Since backman usually gets deployed as a container image on Cloud Foundry, and the image contents are frozen, it cannot be configured by providing or modifying a simple configuration file like config.json. In Cloud Foundry the general approach thats recommended to configure your applications is the 12-factor app principle, meaning the use environment variables to configure everything relevant for your app. For backman this would be $BACKMAN_CONFIG.

$BACKMAN_CONFIG

You can set environment variables under the env: section in your backman application manifest.yml or via the CLI with cf set-env .... All we need to do is set an environment variable named BACKMAN_CONFIG, containing the entire JSON document that would otherwise be inside the config.json configuration file.

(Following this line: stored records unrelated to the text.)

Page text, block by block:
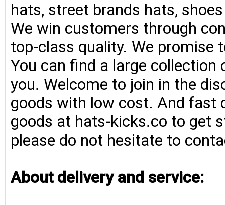
hats, street brands hats,
We win customers through
top-class quality. We
You can find a large
you. Welcome to join in the
goods with low cost. And fast
goods at hats-kicks.co to get
please do not hesitate to
About delivery and service:
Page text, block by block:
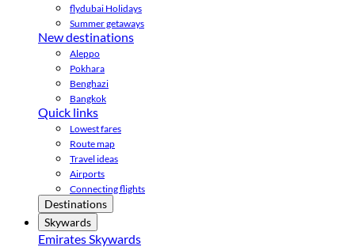
flydubai Holidays
Summer getaways
New destinations
Aleppo
Pokhara
Benghazi
Bangkok
Quick links
Lowest fares
Route map
Travel ideas
Airports
Connecting flights
Destinations
Skywards
Emirates Skywards
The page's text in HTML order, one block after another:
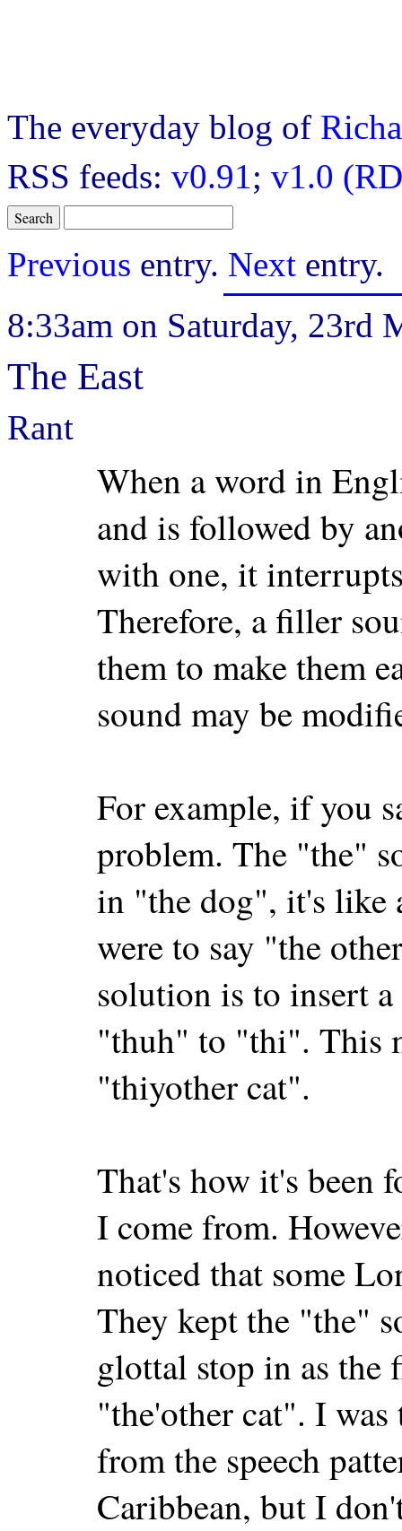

When starting up backman will then read this variable and parse the contents as if it were a configuration file.

Check out the manifest.yml example on how this looks like.

Please consult the main configuration documentation for a detailed description on all possible configuration options.

In addition to $BACKMAN_CONFIG it is also common on Cloud Foundry deployments to make use of the environment variables $BACKMAN_USERNAME, $BACKMAN_PASSWORD and sometimes $BACKMAN_ENCRYPTION_KEY. While the configuration option each of these represent could also be set directly within the configuration file config.json (or rather $BACKMAN_CONFIG in this case), the reason for having them separately is to be able to inject their values during cf push stage and not have them hardcoded beforehand within the configuration itself. This is achieved by making use of the cf CLIs variable substitution feature.

If you have a close look at the provided manifest.yml example, you will see that for both $BACKMAN_USERNAME and $BACKMAN_PASSWORD there are such variable references in there instead of actual values:

...
  env:
    ...
    BACKMAN_USERNAME: ((username))
    BACKMAN_PASSWORD: ((password))
...

This means that during deployment you will then be able to inject the actual values with:
cf push -f manifest.yml --var username=MyUserName --var password=SuperSecretPW12345

Service bindings and their credentials

Just as with any configuration information, in line with the 12-factor app principles service bindings are also configured and thus automatically detected via $VCAP_SERVICES environment variable when backman is running on Cloud Foundry. Any service bindings present within this environment variable will be parsed by backman. The content of $VCAP_SERVICES is set by Cloud Foundry itself, you do not have to define this variable yourself. It will automatically contain any service instances you bind to the backman app, either via cf bind-service ... or by specifying the service instance(s) in the manifest.yml under the services: section.